# Dataset content
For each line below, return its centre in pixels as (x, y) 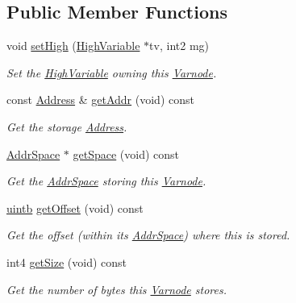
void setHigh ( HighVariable (73, 46)
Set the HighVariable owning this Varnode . (112, 72)
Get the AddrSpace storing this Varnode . (106, 181)
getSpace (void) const (126, 154)
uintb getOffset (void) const (75, 208)
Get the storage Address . (67, 126)
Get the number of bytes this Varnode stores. (117, 289)
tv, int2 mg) (179, 46)
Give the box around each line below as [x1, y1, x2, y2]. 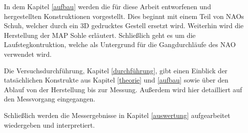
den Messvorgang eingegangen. [4, 94, 96, 104]
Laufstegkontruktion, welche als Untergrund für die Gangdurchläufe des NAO [4, 39, 236, 50]
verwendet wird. [4, 49, 52, 59]
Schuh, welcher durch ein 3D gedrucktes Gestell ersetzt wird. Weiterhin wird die [4, 20, 244, 31]
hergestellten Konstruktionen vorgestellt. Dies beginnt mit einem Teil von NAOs [4, 11, 244, 21]
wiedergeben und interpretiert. [4, 119, 95, 130]
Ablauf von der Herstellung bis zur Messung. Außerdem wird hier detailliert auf [4, 84, 242, 94]
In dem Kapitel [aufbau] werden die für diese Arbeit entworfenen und [4, 1, 211, 11]
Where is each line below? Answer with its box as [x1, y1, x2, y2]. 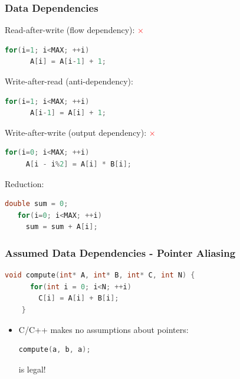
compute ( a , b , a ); [18, 345, 91, 354]
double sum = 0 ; [5, 200, 68, 208]
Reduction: [5, 177, 44, 189]
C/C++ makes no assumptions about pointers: [18, 323, 189, 335]
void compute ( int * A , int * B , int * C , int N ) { [5, 271, 195, 280]
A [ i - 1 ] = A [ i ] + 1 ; [29, 109, 107, 117]
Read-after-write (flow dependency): [5, 24, 135, 36]
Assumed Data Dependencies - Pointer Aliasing [5, 245, 236, 260]
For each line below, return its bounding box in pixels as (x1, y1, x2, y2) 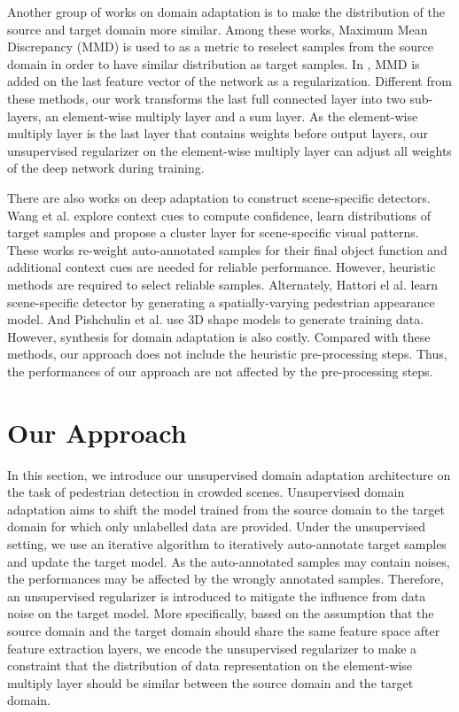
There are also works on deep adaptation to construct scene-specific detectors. (7, 188, 431, 206)
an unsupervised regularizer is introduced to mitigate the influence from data (7, 586, 426, 605)
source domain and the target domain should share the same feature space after (7, 621, 440, 639)
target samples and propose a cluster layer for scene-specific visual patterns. (7, 223, 419, 242)
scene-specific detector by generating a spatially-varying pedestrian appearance (7, 292, 435, 311)
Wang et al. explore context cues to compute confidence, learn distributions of (7, 205, 431, 224)
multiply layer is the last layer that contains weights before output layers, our (7, 124, 429, 143)
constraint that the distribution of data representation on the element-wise (7, 656, 413, 675)
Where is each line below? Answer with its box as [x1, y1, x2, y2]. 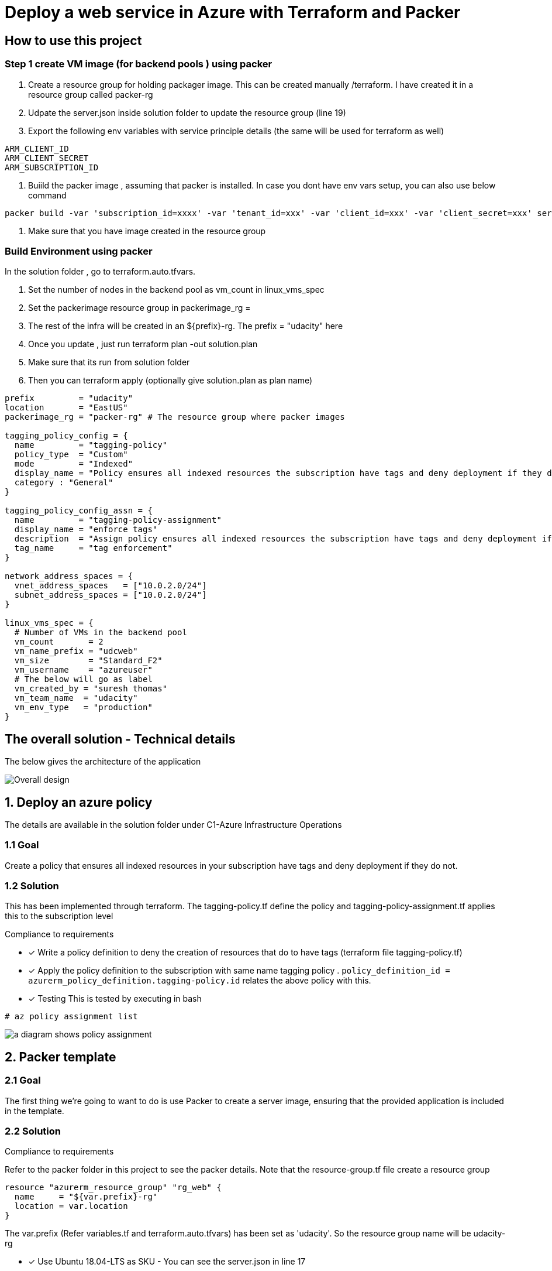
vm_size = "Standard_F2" [14, 656, 163, 666]
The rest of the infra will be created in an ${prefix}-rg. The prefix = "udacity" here [28, 321, 343, 331]
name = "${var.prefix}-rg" [14, 1192, 158, 1202]
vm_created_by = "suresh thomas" [14, 684, 168, 694]
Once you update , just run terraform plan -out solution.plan [28, 339, 258, 350]
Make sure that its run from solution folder [28, 357, 190, 368]
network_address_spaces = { [5, 571, 133, 581]
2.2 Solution [5, 1125, 61, 1138]
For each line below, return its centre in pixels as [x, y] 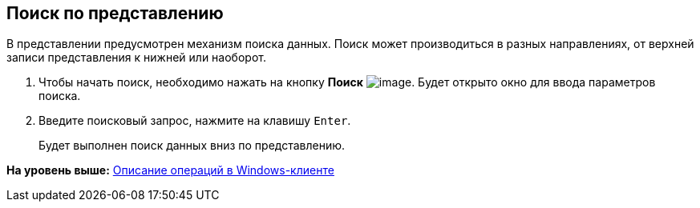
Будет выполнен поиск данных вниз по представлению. [192, 146]
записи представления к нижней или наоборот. [136, 58]
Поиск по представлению [115, 13]
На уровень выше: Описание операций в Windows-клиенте [170, 170]
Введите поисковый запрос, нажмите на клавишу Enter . [195, 121]
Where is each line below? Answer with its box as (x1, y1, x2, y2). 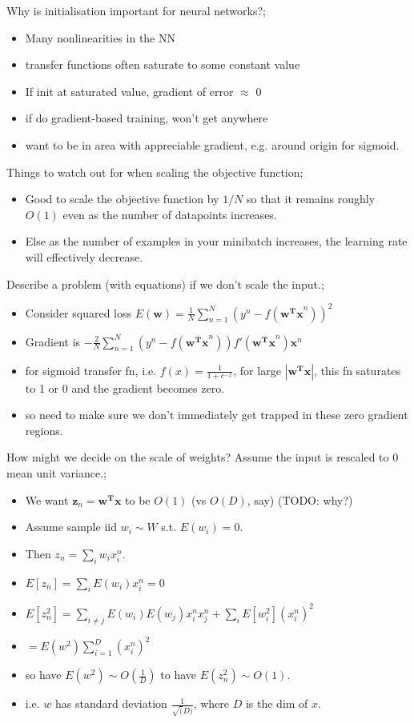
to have (160, 666, 197, 683)
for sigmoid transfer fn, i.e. (25, 361, 157, 378)
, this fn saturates (314, 361, 401, 378)
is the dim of (245, 695, 308, 712)
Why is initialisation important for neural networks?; (6, 2, 266, 18)
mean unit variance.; (6, 465, 107, 481)
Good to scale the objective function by (25, 190, 219, 207)
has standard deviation (55, 695, 167, 712)
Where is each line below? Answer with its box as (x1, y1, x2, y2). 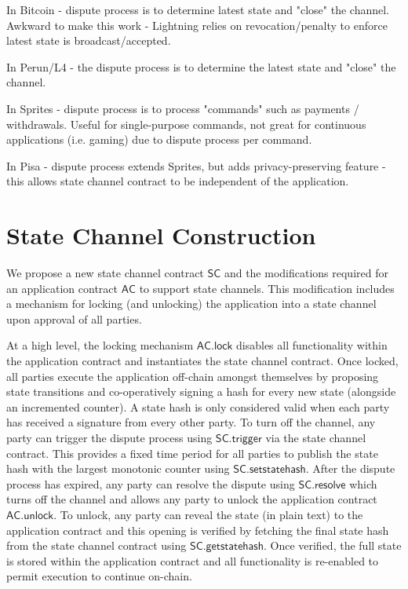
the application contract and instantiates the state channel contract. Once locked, (6, 353, 399, 369)
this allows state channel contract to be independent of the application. (6, 173, 349, 189)
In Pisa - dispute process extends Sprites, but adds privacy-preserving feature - (6, 157, 386, 174)
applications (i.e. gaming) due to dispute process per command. (6, 131, 312, 148)
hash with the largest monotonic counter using (6, 460, 230, 477)
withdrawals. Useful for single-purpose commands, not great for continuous (6, 115, 366, 132)
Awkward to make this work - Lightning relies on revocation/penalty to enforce (6, 16, 388, 33)
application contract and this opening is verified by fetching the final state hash (6, 521, 389, 538)
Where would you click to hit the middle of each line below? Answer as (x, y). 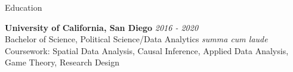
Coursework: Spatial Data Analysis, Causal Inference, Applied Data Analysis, (147, 50)
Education (24, 7)
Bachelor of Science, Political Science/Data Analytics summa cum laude (136, 39)
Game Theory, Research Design (62, 62)
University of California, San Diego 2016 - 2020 (102, 27)
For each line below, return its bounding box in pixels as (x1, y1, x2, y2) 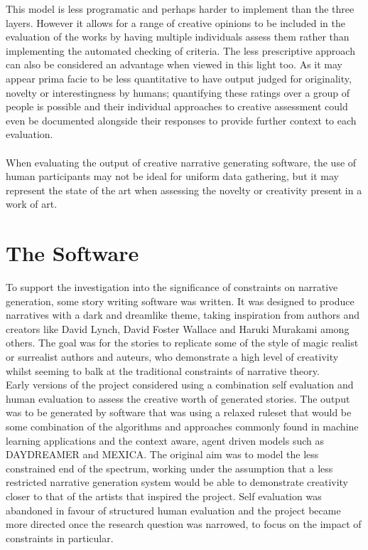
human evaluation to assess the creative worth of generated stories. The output (6, 391, 350, 406)
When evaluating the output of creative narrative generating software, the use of (6, 154, 357, 169)
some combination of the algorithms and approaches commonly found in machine (6, 418, 359, 433)
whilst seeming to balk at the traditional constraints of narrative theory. (6, 363, 320, 378)
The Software (6, 238, 139, 268)
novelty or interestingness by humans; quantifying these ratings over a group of (6, 85, 350, 100)
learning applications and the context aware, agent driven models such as (6, 433, 325, 448)
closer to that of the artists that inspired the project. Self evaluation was (6, 488, 322, 503)
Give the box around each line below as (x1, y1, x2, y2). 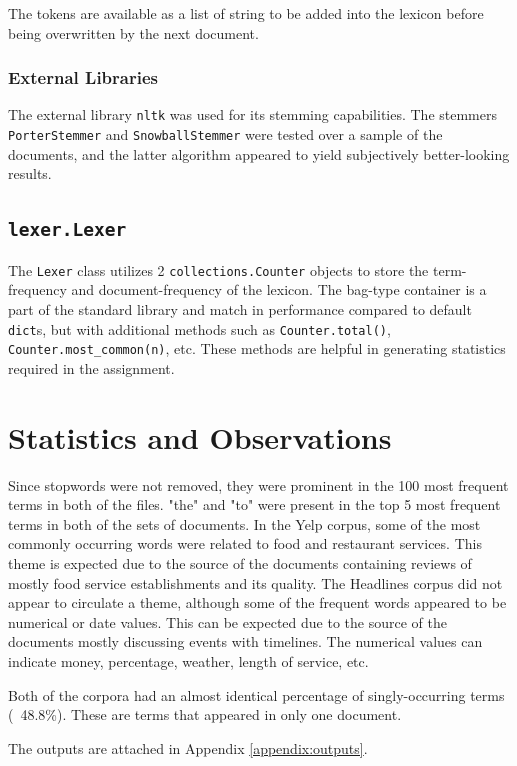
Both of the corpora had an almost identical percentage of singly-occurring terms (8, 684, 505, 705)
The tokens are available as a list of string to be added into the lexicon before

# Your goal
Leave every picture out and output the records exactly.

# Expected output
For each line below, return its centre in pixels as (x, y) 
void setHigh ( HighVariable (73, 46)
Set the HighVariable owning this Varnode . (112, 72)
Get the AddrSpace storing this Varnode . (106, 181)
getSpace (void) const (126, 154)
uintb getOffset (void) const (75, 208)
Get the storage Address . (67, 126)
Get the number of bytes this Varnode stores. (117, 289)
tv, int2 mg) (179, 46)
Give the box around each line below as [x1, y1, x2, y2]. 
den Messvorgang eingegangen. [4, 94, 96, 104]
Laufstegkontruktion, welche als Untergrund für die Gangdurchläufe des NAO [4, 39, 236, 50]
verwendet wird. [4, 49, 52, 59]
Schuh, welcher durch ein 3D gedrucktes Gestell ersetzt wird. Weiterhin wird die [4, 20, 244, 31]
hergestellten Konstruktionen vorgestellt. Dies beginnt mit einem Teil von NAOs [4, 11, 244, 21]
wiedergeben und interpretiert. [4, 119, 95, 130]
Ablauf von der Herstellung bis zur Messung. Außerdem wird hier detailliert auf [4, 84, 242, 94]
In dem Kapitel [aufbau] werden die für diese Arbeit entworfenen und [4, 1, 211, 11]
Where is each line below? Answer with its box as [x1, y1, x2, y2]. 
compute ( a , b , a ); [18, 345, 91, 354]
double sum = 0 ; [5, 200, 68, 208]
Reduction: [5, 177, 44, 189]
C/C++ makes no assumptions about pointers: [18, 323, 189, 335]
void compute ( int * A , int * B , int * C , int N ) { [5, 271, 195, 280]
A [ i - 1 ] = A [ i ] + 1 ; [29, 109, 107, 117]
Read-after-write (flow dependency): [5, 24, 135, 36]
Assumed Data Dependencies - Pointer Aliasing [5, 245, 236, 260]
For each line below, return its bounding box in pixels as (x1, y1, x2, y2) 
There are also works on deep adaptation to construct scene-specific detectors. (7, 188, 431, 206)
an unsupervised regularizer is introduced to mitigate the influence from data (7, 586, 426, 605)
source domain and the target domain should share the same feature space after (7, 621, 440, 639)
target samples and propose a cluster layer for scene-specific visual patterns. (7, 223, 419, 242)
scene-specific detector by generating a spatially-varying pedestrian appearance (7, 292, 435, 311)
Wang et al. explore context cues to compute confidence, learn distributions of (7, 205, 431, 224)
multiply layer is the last layer that contains weights before output layers, our (7, 124, 429, 143)
constraint that the distribution of data representation on the element-wise (7, 656, 413, 675)
Where is each line below? Answer with its box as [x1, y1, x2, y2]. 
vm_size = "Standard_F2" [14, 656, 163, 666]
The rest of the infra will be created in an ${prefix}-rg. The prefix = "udacity" here [28, 321, 343, 331]
name = "${var.prefix}-rg" [14, 1192, 158, 1202]
vm_created_by = "suresh thomas" [14, 684, 168, 694]
Once you update , just run terraform plan -out solution.plan [28, 339, 258, 350]
Make sure that its run from solution folder [28, 357, 190, 368]
network_address_spaces = { [5, 571, 133, 581]
2.2 Solution [5, 1125, 61, 1138]
For each line below, return its centre in pixels as [x, y] 
Будет выполнен поиск данных вниз по представлению. [192, 146]
записи представления к нижней или наоборот. [136, 58]
Поиск по представлению [115, 13]
На уровень выше: Описание операций в Windows-клиенте [170, 170]
Введите поисковый запрос, нажмите на клавишу Enter . [195, 121]
Where is each line below? Answer with its box as (x1, y1, x2, y2). 
to have (160, 666, 197, 683)
for sigmoid transfer fn, i.e. (25, 361, 157, 378)
, this fn saturates (314, 361, 401, 378)
is the dim of (245, 695, 308, 712)
Why is initialisation important for neural networks?; (6, 2, 266, 18)
mean unit variance.; (6, 465, 107, 481)
Good to scale the objective function by (25, 190, 219, 207)
has standard deviation (55, 695, 167, 712)
Where is each line below? Answer with its box as (x1, y1, x2, y2). 
the application contract and instantiates the state channel contract. Once locked, (6, 353, 399, 369)
this allows state channel contract to be independent of the application. (6, 173, 349, 189)
In Pisa - dispute process extends Sprites, but adds privacy-preserving feature - (6, 157, 386, 174)
applications (i.e. gaming) due to dispute process per command. (6, 131, 312, 148)
hash with the largest monotonic counter using (6, 460, 230, 477)
withdrawals. Useful for single-purpose commands, not great for continuous (6, 115, 366, 132)
Awkward to make this work - Lightning relies on revocation/penalty to enforce (6, 16, 388, 33)
application contract and this opening is verified by fetching the final state hash (6, 521, 389, 538)
Where would you click to hit the middle of each line below? Answer as (x, y). 
Coursework: Spatial Data Analysis, Causal Inference, Applied Data Analysis, (147, 50)
Education (24, 7)
Bachelor of Science, Political Science/Data Analytics summa cum laude (136, 39)
Game Theory, Research Design (62, 62)
University of California, San Diego 2016 - 2020 (102, 27)
For each line below, return its bounding box in pixels as (x1, y1, x2, y2) 
human evaluation to assess the creative worth of generated stories. The output (6, 391, 350, 406)
When evaluating the output of creative narrative generating software, the use of (6, 154, 357, 169)
some combination of the algorithms and approaches commonly found in machine (6, 418, 359, 433)
whilst seeming to balk at the traditional constraints of narrative theory. (6, 363, 320, 378)
The Software (6, 238, 139, 268)
novelty or interestingness by humans; quantifying these ratings over a group of (6, 85, 350, 100)
learning applications and the context aware, agent driven models such as (6, 433, 325, 448)
closer to that of the artists that inspired the project. Self evaluation was (6, 488, 322, 503)
Give the box around each line below as (x1, y1, x2, y2). 
Both of the corpora had an almost identical percentage of singly-occurring terms (8, 684, 505, 705)
The tokens are available as a list of string to be added into the lexicon before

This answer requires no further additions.